Triplets contain three consecutive structure elements, which are bases or base pairs (Liu et al., 2005), as well as the nucleotide in the middle of the elements. For example, Figure 1 shows the sequence and structure of a hypothetical pre-miRNA and its dot-bracket notation. Consider the first three dots (bases) and their corresponding nucleotides AAA in Figure 1. The middle nucleotide is A. Thus, the structure-sequence elements “A …” constitute a triplet. As another example, consider the first three brackets (base pairs) and their corresponding nucleotides UUG in Figure 1. The middle nucleotide is U. Thus, the structure-sequence elements “U(((” constitute a triplet.

FIG. 1.

The sequence and structure of a hypothetical pre-miRNA and its dot-bracket notation.

MirID algorithms

Central to MirID is a combinatorial feature mining algorithm, which uses a bagging approach (Breiman, 1996) to randomly generate N combinations of features (feature sets) from the 74 features at hand. (The default of N is set to 100.) Each feature set contains between 1 and 150 features, randomly chosen with replacement from the 74 features. Each feature set is used to build a classification model, implemented using support vector machines (SVMs). The polynomial kernel in the LIBSVM toolkit (Fan et al., 2005) is used here for the SVM implementation, which achieves the best performance among all kernel functions available in the LIBSVM toolkit. Using the training and testing sequences in Table 1, the accuracy of each classification model is calculated. Classification models with accuracies less than a threshold t are eliminated. (The default of t is set to 0.8.) A classifier ensemble is constructed from the remaining classification models. This ensemble works by taking the majority vote from the individual classification models. The ensemble is continuously refined through an iterative procedure to get the best ensemble. The procedure increments t by a step value in each iteration. (The default of step is set to 0.005.)

One important function of the combinatorial feature mining algorithm is to perform merge and split operations on existing feature sets to generate new feature sets. Figure 2 illustrates how these operations work. In Figure 2, S₁ contains 7 features and S₂ contains 3 features. These two feature sets are merged to form S₃, which contains 10 features. Then a number is randomly generated (we assume this number is “6” in this example), and 6 features are randomly selected from S₃ and assigned to S^’₁, and the remaining 4 features are assigned to S^’₂. The new feature sets S^’₁ and S^’₂ are then used to build new classification models. Figure 3 presents details of our feature mining algorithm, whose output is the best classifier ensemble.

FIG. 2.

Illustration of the merge and split operations on two feature sets.

FIG. 3.

Algorithm for combinatorial feature mining.

We next applied AdaBoost (Bindewald and Shapiro, 2006; Freund and Schapire, 1997; Schapire, 1999) to the classifier ensemble, which is treated as a weak classifier and is continuously refined into a strong classifier through a procedure with K iterations. (The default of K is set to 20.) The strong classifier is able to predict whether an input RNA sequence is a pre-miRNA or not.

Results

Performance analysis of the MirID method

We carried out a series of experiments to evaluate the proposed MirID method. All the experiments were performed on a 2 GHz Pentium 4 PC having a memory of 2G bytes. The operating system was Cygwin on Windows XP and the algorithms were implemented in Perl. To understand the effect of boosting, we also considered using the combinatorial feature mining algorithm alone to classify pre-miRNAs, and referred to it as the CFM method.

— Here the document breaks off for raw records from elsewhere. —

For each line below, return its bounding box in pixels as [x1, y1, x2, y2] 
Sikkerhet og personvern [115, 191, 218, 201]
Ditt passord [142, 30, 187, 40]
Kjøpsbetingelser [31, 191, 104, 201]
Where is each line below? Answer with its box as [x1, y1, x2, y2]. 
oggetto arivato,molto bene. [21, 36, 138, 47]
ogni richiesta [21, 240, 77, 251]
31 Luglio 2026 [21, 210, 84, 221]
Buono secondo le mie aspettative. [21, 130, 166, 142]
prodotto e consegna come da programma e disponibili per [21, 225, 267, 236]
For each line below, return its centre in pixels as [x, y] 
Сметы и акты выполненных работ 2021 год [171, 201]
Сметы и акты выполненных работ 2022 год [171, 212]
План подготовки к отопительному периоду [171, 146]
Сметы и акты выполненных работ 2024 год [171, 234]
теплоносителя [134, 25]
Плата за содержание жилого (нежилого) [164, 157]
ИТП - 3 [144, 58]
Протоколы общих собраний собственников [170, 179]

We first evaluated how the number of initial feature sets, N, affects the performance of CFM and MirID. As N increases, more feature sets are generated initially. Thus, the feature mining algorithm constructs a classifier ensemble using more diverse feature sets. Hence the accuracy of the ensemble increases. On the other hand, as N increases, the inner loop in Figure 3 is run more times; as a consequence, the running time increases. MirID requires more time than CFM, due to the extra time spent in boosting. MirID in general is more accurate than CFM, indicating the benefit of including the AdaBoost algorithm.

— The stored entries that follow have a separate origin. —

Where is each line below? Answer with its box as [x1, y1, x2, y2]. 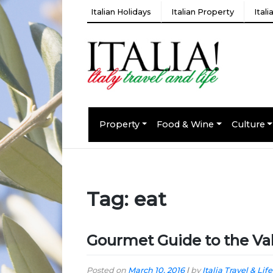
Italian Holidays [91, 7, 151, 16]
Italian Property [171, 7, 234, 16]
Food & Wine [157, 118, 214, 130]
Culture [231, 118, 265, 130]
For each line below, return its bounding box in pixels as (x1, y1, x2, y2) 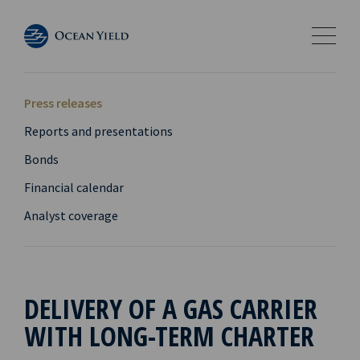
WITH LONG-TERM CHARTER (24, 317, 314, 354)
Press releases (24, 95, 102, 111)
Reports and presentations (24, 123, 173, 139)
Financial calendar (24, 179, 124, 195)
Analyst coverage (24, 207, 118, 223)
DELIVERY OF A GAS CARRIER (24, 290, 317, 327)
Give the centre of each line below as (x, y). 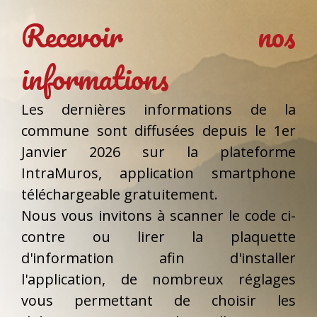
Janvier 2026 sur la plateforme (158, 152)
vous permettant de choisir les (158, 301)
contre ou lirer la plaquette (158, 237)
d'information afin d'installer (158, 258)
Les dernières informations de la (158, 110)
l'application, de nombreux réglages (158, 279)
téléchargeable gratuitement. (120, 195)
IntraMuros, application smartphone (158, 173)

We next evaluated how the threshold, t, used in the feature mining algorithm affects the performance of CFM and MirID. When t is very large (e.g., t>0.95), the accuracies of the methods drop sharply. This happens because the accuracies of most SVM classification models are less than 0.95 (i.e., 95%), and hence these SVM classification models are eliminated from further consideration early in the feature mining algorithm, cf. Figure 3. When t approaches 1, it is likely that the set S_b returned by the feature mining algorithm is an empty set, and therefore the classifier ensemble constructed based on S_b is also empty, yielding an accuracy of 0. As t increases, fewer feature sets qualify and the set S_r is smaller. As a result, the inner loop in Figure 3 is executed fewer times, and hence the running time decreases.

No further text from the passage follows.